Désordres alimentaires

Si la diversification de notre alimentation et l’amélioration de la qualité sanitaire des aliments a effectivement contribué à l’allongement de notre durée de vie, l’abondance de nourriture a aussi des effets pervers. Les produits issus de l’agriculture subissent une transformation de plus en plus poussée par l’industrie agroalimentaire et leur teneur nutritionnelle évolue (sucres, fibres, matières grasses…). Cette abondance de nourriture toujours plus “sophistiquée” conjuguée à un mode de vie davantage sédentaire conduit à un vrai problème de santé publique : obésité, maladies cardiovasculaires, diabète gras… sont en constante augmentation et frappent surtout les populations défavorisées, y compris dans les pays en développement.

En France, pour lutter contre cette dérive de l’alimentation, l’État a lancé en 2001 le Programme National Santé Nutrition, dont la 3e version démarre en 2011. Dans ce cadre, les industriels agroalimentaires ont pris des engagements sur l’amélioration de la composition nutritionnelle des produits, mais aussi sur les modalités de vente et de consommation (présentation, information, etc.). La filière agricole est en première ligne pour le retour à une alimentation saine, comme l’illustre le slogan “Fruits et légumes : au moins 5 par jour”.

Agriculture et médecine

Au-delà de la nutrition, l’agriculture jouera peut-être demain un rôle en médecine. Les biotechnologies végétales permettent en effet d’envisager la production par les plantes de molécules à usage thérapeutique. Cette nouvelle voie pourrait éviter, dans certains cas, le recours à la synthèse chimique ou à l’extraction de substances issues d’organes humains ou animaux.

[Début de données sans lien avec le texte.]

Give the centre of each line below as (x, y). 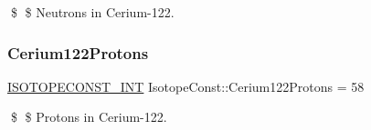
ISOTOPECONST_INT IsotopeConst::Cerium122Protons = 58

Les variétés végétales obtenues par génie génétique (OGM) sont elles aussi soumises à une Autorisation de Mise sur le Marché. Elle est délivrée par les autorités européennes et françaises sous réserve de la preuve que le risque lié à leur utilisation est bien identifié, maîtrisé et acceptable. En France, il n’existe pas actuellement (fin 2010) de culture commerciale d’OGM ; en revanche, des essais sont autorisés.

« L’alimentation est notre première médecine », soulignait Hippocrate en 400 avant JC. Cette maxime est plus que jamais d’actualité à l’heure où les pouvoirs publics de nombreux pays essaient de combattre les méfaits d’une mauvaise alimentation. L’agriculture a un rôle à jouer en proposant des produits diversifiés et de qualité, voire en permettant la production de molécules thérapeutiques.